Task to complete.
Send back the line that contains "The page's text" and all lines following it through the end of the data below, exactly, omitting pictures.

[Records from a data collection]
■ ■ ■
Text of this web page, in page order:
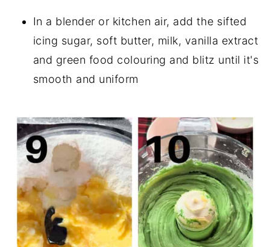
In a blender or kitchen air, add the sifted
icing sugar, soft butter, milk, vanilla extract
and green food colouring and blitz until it's
smooth and uniform
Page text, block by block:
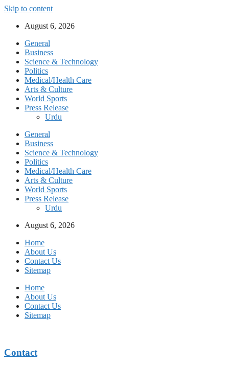
Skip to content
August 6, 2026
General
Business
Science & Technology
Politics
Medical/Health Care
Arts & Culture
World Sports
Press Release
Urdu
General
Business
Science & Technology
Politics
Medical/Health Care
Arts & Culture
World Sports
Press Release
Urdu
August 6, 2026
Home
About Us
Contact Us
Sitemap
Home
About Us
Contact Us
Sitemap
Contact
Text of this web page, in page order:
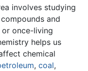
involves studying
and
once-living
helps us
chemical
, coal,
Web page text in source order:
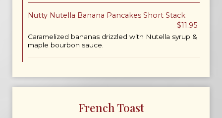
Nutty Nutella Banana Pancakes Short Stack
$11.95
Caramelized bananas drizzled with Nutella syrup &
maple bourbon sauce.
French Toast
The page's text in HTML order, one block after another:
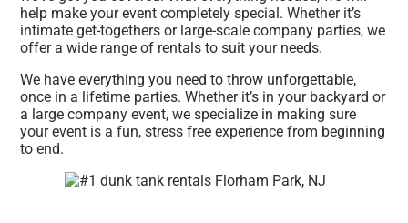
help make your event completely special. Whether it’s
intimate get-togethers or large-scale company parties, we
offer a wide range of rentals to suit your needs.
We have everything you need to throw unforgettable,
once in a lifetime parties. Whether it’s in your backyard or
a large company event, we specialize in making sure
your event is a fun, stress free experience from beginning
to end.
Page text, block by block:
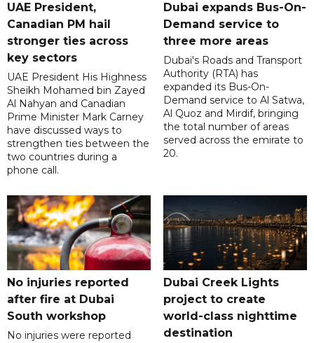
■ ■ ■
Written response.
The page's text in HTML order, one block after another:
help make your event completely special. Whether it’s
intimate get-togethers or large-scale company parties, we
offer a wide range of rentals to suit your needs.
We have everything you need to throw unforgettable,
once in a lifetime parties. Whether it’s in your backyard or
a large company event, we specialize in making sure
your event is a fun, stress free experience from beginning
to end.
Page text, block by block:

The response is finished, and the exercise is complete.